W momencie wybuchu oba gazociągi nie przesyłały gazu do Niemiec – oddanie NS2 do użytku zostało zawieszone przez Berlin w związku z inwazją Rosji na Ukrainę, a przesył NS1 został bezterminowo wstrzymany przez Gazprom pod koniec sierpnia pod pretekstem usterek technicznych tłoczni położonej w Rosji.

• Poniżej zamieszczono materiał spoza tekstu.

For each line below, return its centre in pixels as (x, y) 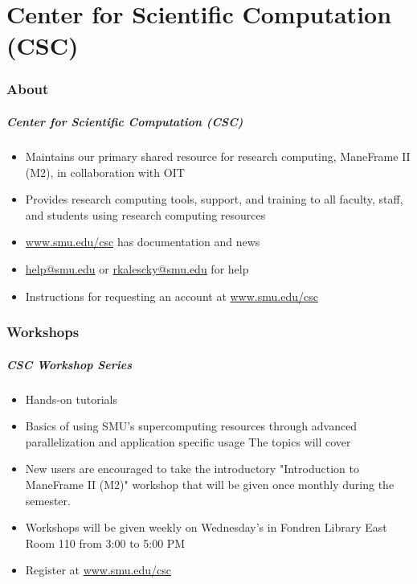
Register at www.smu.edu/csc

Na początku listopada spółka Nord Stream AG, operator gazociągu, poinformowała o zakończeniu wstępnego zbierania danych w miejscu uszkodzenia pierwszej nitki gazociągu Nord Stream w wyłącznej strefie ekonomicznej Szwecji. Według wstępnych wyników oględzin miejsca uszkodzenia, na dnie morskim w odległości około 248 m odnaleziono kratery o głębokości od 3 do 5 metrów.
Rosja jednak niewinna?
Tymczasem, jak twierdzą dziennikarze "The Washington Post", obecnie "nie ma dowodów na to, że Rosja stała za sabotażem". Gazeta powołuje się na wypowiedź jednego z europejskich urzędników. Podobną ocenę wyraziło 23 urzędników dyplomatycznych i pracowników wywiadów dziewięciu krajów, z którymi przeprowadzono wywiady w ostatnich tygodniach.
Według artykułu niektórzy urzędnicy posunęli się nawet do stwierdzenia, że nie uważają Rosji za odpowiedzialną za zniszczenie gazociągu. Inni, którzy nadal postrzegają Rosję jako głównego podejrzanego, twierdzą, że jednoznaczne przypisanie ataku jednemu krajowi może być niemożliwe.
"Nikt nie ma wątpliwości, że uszkodzenie było celowe. Urzędnik niemieckiego rządu, który prowadzi własne dochodzenie, powiedział, że na zewnątrz konstrukcji umieszczono prawdopodobnie materiały wybuchowe" – czytamy na łamach amerykańskiego dziennika.
"Ale nawet ci, którzy mają wewnętrzną wiedzę na temat szczegółów śledztwa, nie wiążą jednoznacznie Rosji z atakiem" – dodano.